Have you ever had an amazing creative surge where you have been going a million miles a minute for days and days. The words just flowed and the juices were plentiful, and then suddenly as quickly as it started, been so stuck you feel as if you just woke up one day to find youself smack in the middle of fast drying wet cement, as you sit there looking at a blank screen?
I think that my being stuck is parallel to my life as I am currently living it. I can’t seem to move my foot and get out and yet I have finally realized that I am only hurting myself by staying stuck. I was told recently that I would know when I was done. “You will only be done when you are done.” WHAT DOES THAT MEAN? How do I know when I am done? For me who is all about closure, that explanation just is too abstract. I need a picture. One that has no coloring outside of the lines because lately, in my world, the colors have been outside of the lines. And you know what? It doesn’t feel good anymore.
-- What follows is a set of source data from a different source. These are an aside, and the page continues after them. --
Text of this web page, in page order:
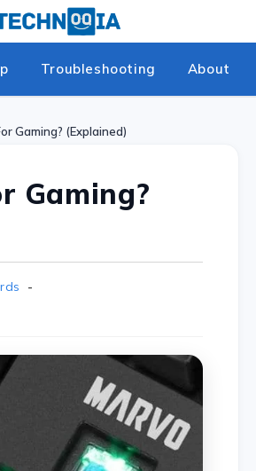
Troubleshooting About
Gaming? (Explained)
Gaming?
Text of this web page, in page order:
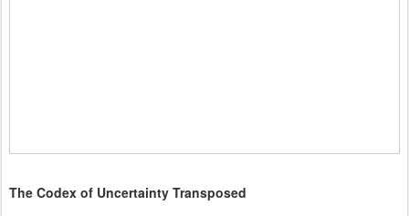
The Codex of Uncertainty Transposed
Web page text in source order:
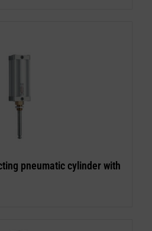
pneumatic cylinder with
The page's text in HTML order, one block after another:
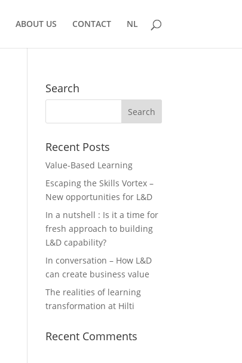
ABOUT US CONTACT NL
Search
Recent Posts
Value-Based Learning
Escaping the Skills Vortex –
New opportunities for L&D
In a nutshell : Is it a time for
fresh approach to building
L&D capability?
In conversation – How L&D
can create business value
The realities of learning
transformation at Hilti
Recent Comments
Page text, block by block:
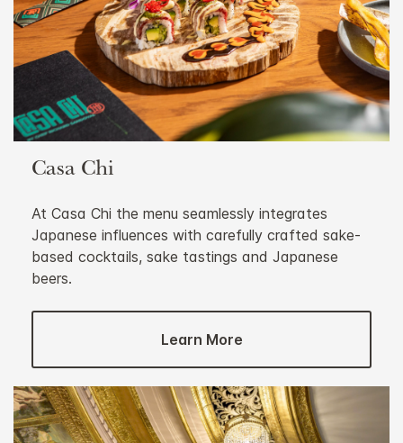
Casa Chi
At Casa Chi the menu seamlessly integrates
Japanese influences with carefully crafted sake-
based cocktails, sake tastings and Japanese
beers.
Learn More

Where I once did not want to live in a black and white world & needed shades of gray to explain away my pain. I now am beginning to crave the structure of a more controlled world. The secrets and fantasy, the thrill of the unknown, what could have been or what could possibly be are now not so exciting anymore. In fact, t
they are downright exhausting.
I don’t want the ending to be abrupt or in anger. I want it to have a sweet twist, I want it to all be okay for everybody. I want to find the words to know that I am done and my story can find it’s way to the last page in a way that will touch hearts for years to come. A book is only as good as it’s ending; as is life.